— Raw data —
=====

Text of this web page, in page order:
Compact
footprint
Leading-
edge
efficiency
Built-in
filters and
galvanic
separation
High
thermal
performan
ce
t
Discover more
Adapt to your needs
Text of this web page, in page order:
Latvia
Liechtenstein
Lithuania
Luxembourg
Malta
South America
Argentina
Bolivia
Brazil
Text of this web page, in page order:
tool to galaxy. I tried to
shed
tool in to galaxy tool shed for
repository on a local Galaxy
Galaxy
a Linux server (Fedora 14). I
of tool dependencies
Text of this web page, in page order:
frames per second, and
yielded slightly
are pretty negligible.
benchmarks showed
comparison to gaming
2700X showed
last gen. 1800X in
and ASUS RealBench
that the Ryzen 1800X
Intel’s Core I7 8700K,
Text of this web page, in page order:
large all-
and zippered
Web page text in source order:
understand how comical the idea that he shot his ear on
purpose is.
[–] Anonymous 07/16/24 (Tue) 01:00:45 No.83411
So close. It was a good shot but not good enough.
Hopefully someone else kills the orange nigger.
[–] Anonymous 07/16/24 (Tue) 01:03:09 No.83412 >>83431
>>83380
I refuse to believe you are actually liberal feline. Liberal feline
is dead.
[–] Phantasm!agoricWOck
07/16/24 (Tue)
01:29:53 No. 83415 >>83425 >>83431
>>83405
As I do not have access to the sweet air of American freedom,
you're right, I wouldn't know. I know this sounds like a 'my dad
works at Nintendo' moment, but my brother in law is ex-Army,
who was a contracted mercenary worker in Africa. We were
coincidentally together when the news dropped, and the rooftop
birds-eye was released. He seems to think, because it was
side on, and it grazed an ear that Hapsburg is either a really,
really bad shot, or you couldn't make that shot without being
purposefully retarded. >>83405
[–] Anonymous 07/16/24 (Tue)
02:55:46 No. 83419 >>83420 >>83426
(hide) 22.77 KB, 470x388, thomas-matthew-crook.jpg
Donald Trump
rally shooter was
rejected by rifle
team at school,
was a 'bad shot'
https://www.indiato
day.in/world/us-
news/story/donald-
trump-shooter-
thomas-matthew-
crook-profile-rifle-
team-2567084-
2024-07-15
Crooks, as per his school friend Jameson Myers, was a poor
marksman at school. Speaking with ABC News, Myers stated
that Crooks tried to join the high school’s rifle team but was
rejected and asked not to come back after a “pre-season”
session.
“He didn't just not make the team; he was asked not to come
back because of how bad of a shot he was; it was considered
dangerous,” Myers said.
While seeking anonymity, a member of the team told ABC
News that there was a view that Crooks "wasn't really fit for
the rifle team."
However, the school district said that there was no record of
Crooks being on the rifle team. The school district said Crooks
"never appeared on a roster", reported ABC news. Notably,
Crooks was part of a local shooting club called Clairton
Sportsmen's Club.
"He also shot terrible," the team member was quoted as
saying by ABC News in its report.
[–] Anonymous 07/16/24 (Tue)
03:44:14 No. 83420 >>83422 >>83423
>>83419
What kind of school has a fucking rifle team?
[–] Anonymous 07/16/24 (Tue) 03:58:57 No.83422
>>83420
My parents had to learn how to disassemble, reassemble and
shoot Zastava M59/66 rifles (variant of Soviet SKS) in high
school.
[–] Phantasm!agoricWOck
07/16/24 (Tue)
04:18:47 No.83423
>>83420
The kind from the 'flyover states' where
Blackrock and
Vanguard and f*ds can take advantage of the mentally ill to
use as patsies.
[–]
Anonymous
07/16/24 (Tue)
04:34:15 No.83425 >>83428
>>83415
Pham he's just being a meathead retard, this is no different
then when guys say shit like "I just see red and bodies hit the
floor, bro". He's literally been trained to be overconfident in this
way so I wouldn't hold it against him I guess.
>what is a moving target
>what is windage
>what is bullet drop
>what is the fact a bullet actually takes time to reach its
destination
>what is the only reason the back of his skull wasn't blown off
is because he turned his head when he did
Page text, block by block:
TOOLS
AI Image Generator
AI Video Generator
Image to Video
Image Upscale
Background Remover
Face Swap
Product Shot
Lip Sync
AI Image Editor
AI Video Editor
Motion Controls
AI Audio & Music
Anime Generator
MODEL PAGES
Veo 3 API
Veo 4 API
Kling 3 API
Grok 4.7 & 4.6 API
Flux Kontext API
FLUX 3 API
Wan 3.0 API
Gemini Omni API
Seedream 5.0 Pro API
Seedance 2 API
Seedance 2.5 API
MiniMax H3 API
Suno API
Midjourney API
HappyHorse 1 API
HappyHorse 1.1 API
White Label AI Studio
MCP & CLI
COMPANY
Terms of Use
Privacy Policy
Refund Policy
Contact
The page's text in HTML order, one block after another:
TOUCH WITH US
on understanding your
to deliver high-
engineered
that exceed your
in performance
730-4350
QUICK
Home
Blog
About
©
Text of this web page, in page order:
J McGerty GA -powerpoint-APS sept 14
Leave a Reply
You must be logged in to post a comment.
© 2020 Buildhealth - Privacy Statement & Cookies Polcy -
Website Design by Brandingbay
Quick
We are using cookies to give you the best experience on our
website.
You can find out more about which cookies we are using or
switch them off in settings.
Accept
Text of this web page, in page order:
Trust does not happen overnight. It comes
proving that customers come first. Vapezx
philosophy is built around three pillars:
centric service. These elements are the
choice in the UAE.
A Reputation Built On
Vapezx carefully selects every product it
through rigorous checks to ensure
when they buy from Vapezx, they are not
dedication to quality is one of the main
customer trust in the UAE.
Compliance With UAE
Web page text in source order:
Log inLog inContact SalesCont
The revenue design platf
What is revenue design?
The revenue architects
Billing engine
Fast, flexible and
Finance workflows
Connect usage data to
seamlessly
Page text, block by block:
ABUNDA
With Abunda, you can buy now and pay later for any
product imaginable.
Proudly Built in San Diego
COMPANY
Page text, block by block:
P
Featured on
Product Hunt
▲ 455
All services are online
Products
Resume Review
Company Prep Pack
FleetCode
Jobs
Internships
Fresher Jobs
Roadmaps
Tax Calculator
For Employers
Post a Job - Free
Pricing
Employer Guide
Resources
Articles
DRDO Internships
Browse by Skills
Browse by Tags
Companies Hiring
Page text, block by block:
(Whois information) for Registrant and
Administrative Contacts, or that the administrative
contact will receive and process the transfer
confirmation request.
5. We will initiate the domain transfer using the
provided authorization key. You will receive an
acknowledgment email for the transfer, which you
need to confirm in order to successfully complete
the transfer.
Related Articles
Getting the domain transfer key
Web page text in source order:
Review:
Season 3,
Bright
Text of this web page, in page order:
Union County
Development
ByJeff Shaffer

=====

— Directions for this task —
From the material above, copy every line that has the word "member" in it.

— Your response —
While seeking anonymity, a member of the team told ABC
"He also shot terrible," the team member was quoted as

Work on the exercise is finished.